# Batching

In deep learning, every optimization step operates on multiple input examples for robust training. Thus, efficient batching is crucial. For image inputs, batching is straightforward; N images are resized to the same height and width and stacked as a 4 dimensional tensor of shape `N x 3 x H x W`

. For meshes, batching is less straightforward.

## Batch modes for meshes

Assume you want to construct a batch containing two meshes, with `mesh1 = (v1: V1 x 3, f1: F1 x 3)`

containing `V1`

vertices and `F1`

faces, and `mesh2 = (v2: V2 x 3, f2: F2 x 3)`

with `V2 (!= V1)`

vertices and `F2 (!= F1)`

faces. The Meshes data structure provides three different ways to batch *heterogeneous* meshes. If `meshes = Meshes(verts = [v1, v2], faces = [f1, f2])`

is an instantiation of the data structure, then

- List: Returns the examples in the batch as a list of tensors. Specifically,
`meshes.verts_list()`

returns the list of vertices`[v1, v2]`

. Similarly,`meshes.faces_list()`

returns the list of faces`[f1, f2]`

. - Padded: The padded representation constructs a tensor by padding the extra values. Specifically,
`meshes.verts_padded()`

returns a tensor of shape`2 x max(V1, V2) x 3`

and pads the extra vertices with`0`

s. Similarly,`meshes.faces_padded()`

returns a tensor of shape`2 x max(F1, F2) x 3`

and pads the extra faces with`-1`

s. - Packed: The packed representation concatenates the examples in the batch into a tensor. In particular,
`meshes.verts_packed()`

returns a tensor of shape`(V1 + V2) x 3`

. Similarly,`meshes.faces_packed()`

returns a tensor of shape`(F1 + F2) x 3`

for the faces. In the packed mode, auxiliary variables are computed that enable efficient conversion between packed and padded or list modes.
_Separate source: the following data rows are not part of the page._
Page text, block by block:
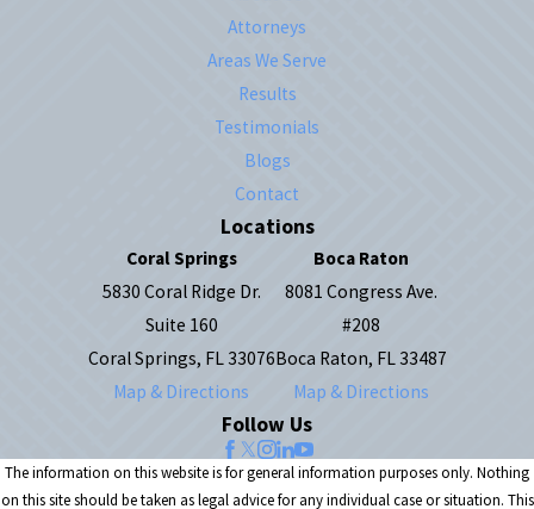
Attorneys
Areas We Serve
Results
Testimonials
Blogs
Contact
Locations
Coral Springs
5830 Coral Ridge Dr.
Suite 160
Coral Springs, FL 33076
Map & Directions
Boca Raton
8081 Congress Ave.
#208
Boca Raton, FL 33487
Map & Directions
Follow Us
The information on this website is for general information purposes only. Nothing
on this site should be taken as legal advice for any individual case or situation. This
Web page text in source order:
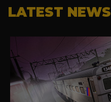
LATEST NEWS
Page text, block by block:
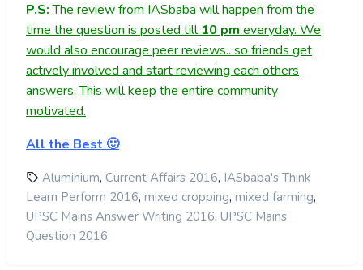
P.S:The review from IASbaba will happen from the
time the question is posted till 10 pm everyday. We
would also encourage peer reviews.. so friends get
actively involved and start reviewing each others
answers. This will keep the entire community
motivated.
All the Best 🙂
Aluminium, Current Affairs 2016, IASbaba's Think
Learn Perform 2016, mixed cropping, mixed farming,
UPSC Mains Answer Writing 2016, UPSC Mains
Question 2016
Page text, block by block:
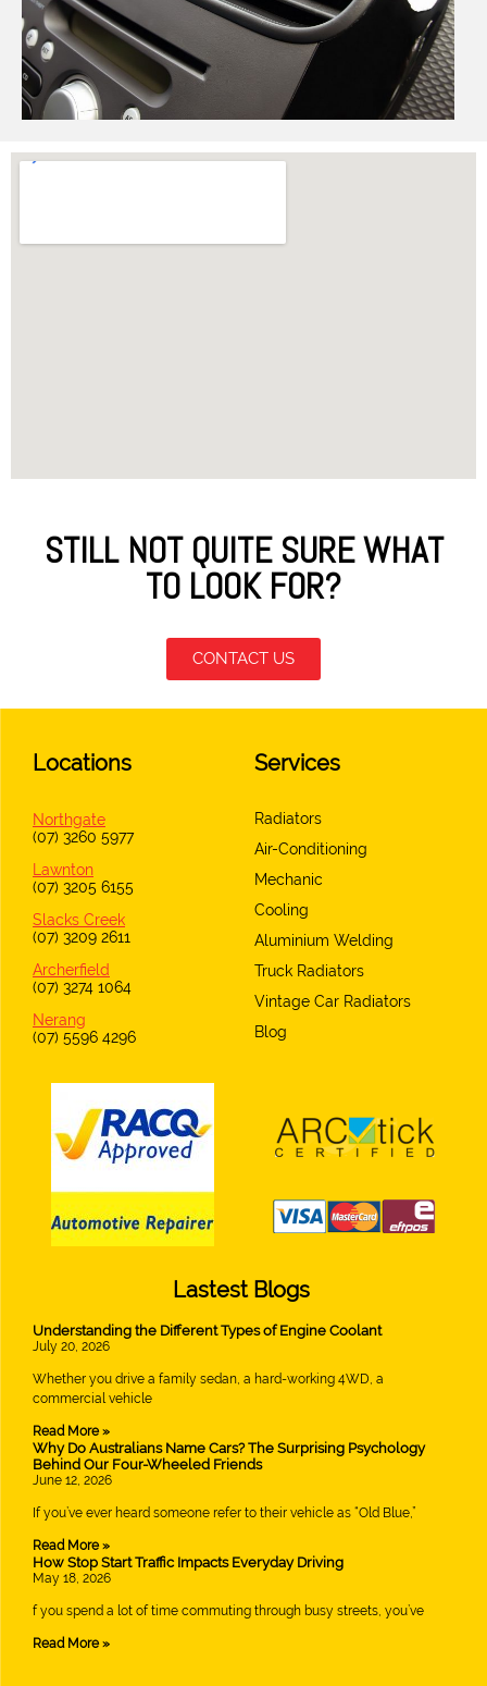
STILL NOT QUITE SURE WHAT
TO LOOK FOR?
CONTACT US
Locations
Northgate
(07) 3260 5977
Lawnton
(07) 3205 6155
Slacks Creek
(07) 3209 2611
Archerfield
(07) 3274 1064
Nerang
(07) 5596 4296
Services
Radiators
Air-Conditioning
Mechanic
Cooling
Aluminium Welding
Truck Radiators
Vintage Car Radiators
Blog
Lastest Blogs
Understanding the Different Types of Engine Coolant
July 20, 2026
Whether you drive a family sedan, a hard-working 4WD, a
commercial vehicle
Read More »
Why Do Australians Name Cars? The Surprising Psychology
Behind Our Four-Wheeled Friends
June 12, 2026
If you’ve ever heard someone refer to their vehicle as “Old Blue,”
Read More »
How Stop Start Traffic Impacts Everyday Driving
May 18, 2026
f you spend a lot of time commuting through busy streets, you’ve
Read More »
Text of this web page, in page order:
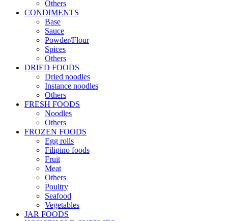
Others
CONDIMENTS
Base
Sauce
Powder/Flour
Spices
Others
DRIED FOODS
Dried noodles
Instance noodles
Others
FRESH FOODS
Noodles
Others
FROZEN FOODS
Egg rolls
Filipino foods
Fruit
Meat
Others
Poultry
Seafood
Vegetables
JAR FOODS
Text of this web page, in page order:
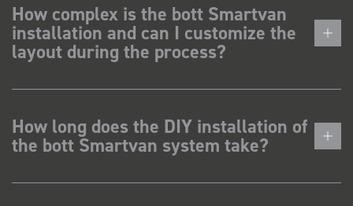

## Use cases for batch modes

The need for different mesh batch modes is inherent to the way PyTorch operators are implemented. To fully utilize the optimized PyTorch ops, the Meshes data structure allows for efficient conversion between the different batch modes. This is crucial when aiming for a fast and efficient training cycle. An example of this is Mesh R-CNN. Here, in the same forward pass different parts of the network assume different inputs, which are computed by converting between the different batch modes. In particular, vert_align assumes a *padded* input tensor while immediately after graph_conv assumes a *packed* input tensor.